Keith,
We have currently set up to trap on 'miscGlobalStatus' as it seemed a
reasonable starter - The MIB description is a little woolly however :
"This indicates the overall status of the appliance. The algorithm to
determine the value uses both hardware status (e.g. the number of failed
fans) and volume status (e.g. number of volumes that are full). This may
change...etc"
This has values of other(1) unknown(2) ok(3) nonCritical(4) critical(5)
nonRecoverable(6)
Is there a more detailed explanation of what event will trigger what status
? We are considering configuring our notification system to respond
according to the value; i.e. email/phone on (4), 24hr page(5), print CV(6).
On testing, when we switch off 1 power supply out of 2, we get a
'critical'(5) trap. ( is 'nonCritical' more appropriate ?)
Other traps to possibly have set up as a 'starter' set : OverTemperature,
FailedFanCount, FailedPowerSupplyCount, dfPerCentKBytesCapacity.
Other monitoring issues :
We have configured syslog.conf to send message errors to 'messages.err',
critical to 'messages.crit' etc. hoping to be able to parse these files to
enable an appropriate response according to severity.
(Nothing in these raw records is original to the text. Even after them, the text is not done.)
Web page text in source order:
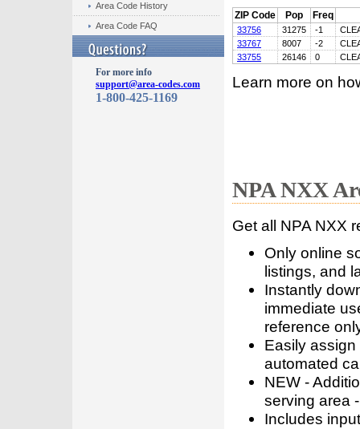
Area Code History
Area Code FAQ
For more info
support@area-codes.com
1-800-425-1169
ZIP Code Pop Freq
33756 31275 -1
33767
8007 -2
33755
26146 0
Learn more on
NPA NXX
Get all NPA NXX
Only online
listings, and
Instantly
immediate
reference
Easily
automated
NEW -
serving area
Includes
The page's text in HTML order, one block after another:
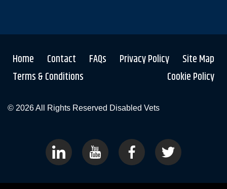
Home Contact FAQs Privacy Policy
Site Map
Terms & Conditions
Cookie Policy
© 2026 All Rights Reserved Disabled Vets
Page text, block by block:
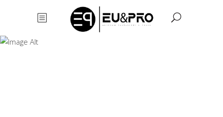
Animation and
motion design
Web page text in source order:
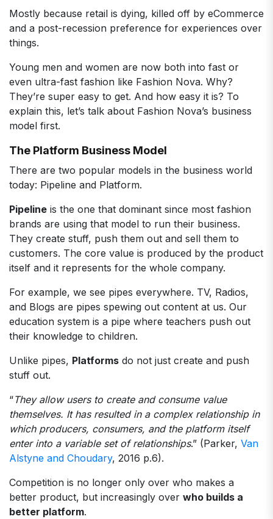
Mostly because retail is dying, killed off by eCommerce
and a post-recession preference for experiences over
things.
Young men and women are now both into fast or
even ultra-fast fashion like Fashion Nova. Why?
They’re super easy to get. And how easy it is? To
explain this, let’s talk about Fashion Nova’s business
model first.
The Platform Business Model
There are two popular models in the business world
today: Pipeline and Platform.
Pipeline is the one that dominant since most fashion
brands are using that model to run their business.
They create stuff, push them out and sell them to
customers. The core value is produced by the product
itself and it represents for the whole company.
For example, we see pipes everywhere. TV, Radios,
and Blogs are pipes spewing out content at us. Our
education system is a pipe where teachers push out
their knowledge to children.
Unlike pipes, Platforms do not just create and push
stuff out.
“They allow users to create and consume value
themselves. It has resulted in a complex relationship in
which producers, consumers, and the platform itself
enter into a variable set of relationships.” (Parker, Van
Alstyne and Choudary, 2016 p.6).
Competition is no longer only over who makes a
better product, but increasingly over who builds a
better platform.
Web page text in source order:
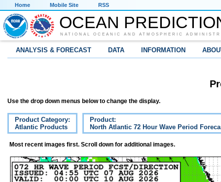
Home Mobile Site RSS
OCEAN
NATIONAL OCEANIC AND ATMOSPHERIC
ANALYSIS & FORECAST DATA INFORMATION
Use the drop down menus below to change the display.
Product Category:
Atlantic Products
Product:
North Atlantic 72 Hour Wave Period
Most recent images first. Scroll down for additional images.
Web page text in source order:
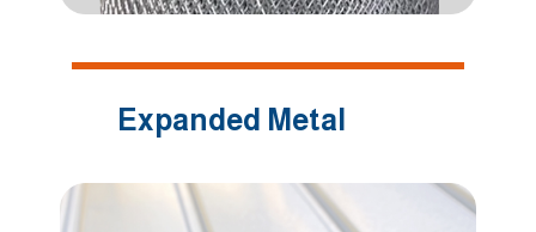
Expanded Metal
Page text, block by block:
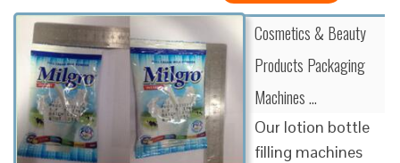
Cosmetics & Beauty
Products Packaging
Machines …
Our lotion bottle
filling machines
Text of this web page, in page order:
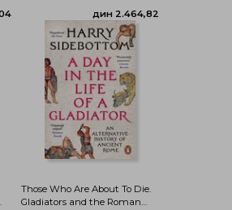
Those Who Are About To Die.
Gladiators and the Roman
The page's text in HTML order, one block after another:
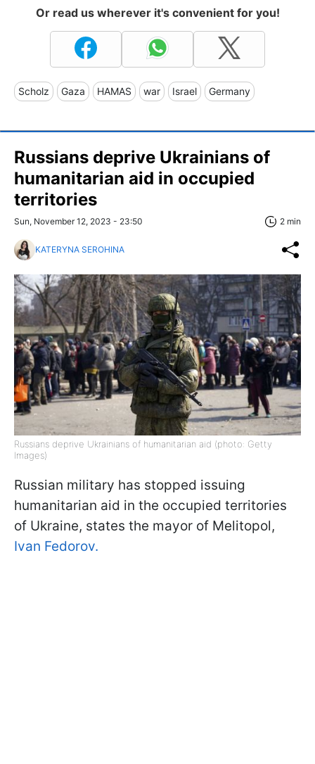
Or read us wherever it's convenient for you!
Scholz Gaza HAMAS war Israel Germany
Russians deprive Ukrainians of
humanitarian aid in occupied
territories
Sun, November 12, 2023 - 23:50 2 min
KATERYNA SEROHINA
Russians deprive Ukrainians of humanitarian aid (photo: Getty
Images)
Russian military has stopped issuing
humanitarian aid in the occupied territories
of Ukraine, states the mayor of Melitopol,
Ivan Fedorov.

However, when doing
the same power supply pull, we only get a message in the 'info' file. (This
is deemed of sufficient importance however to trigger autosupport email.)
So it appears we have to match on the message wording itself - an
incremental approach of matching on all known potential error messages -
time consuming.
In lieu of better classification of messages, has anybody got a list of
known filer error messages, with severity level ?
How do other users monitor filers ?
Regards,
Richard Moore
NortelNetworks
Harlow UK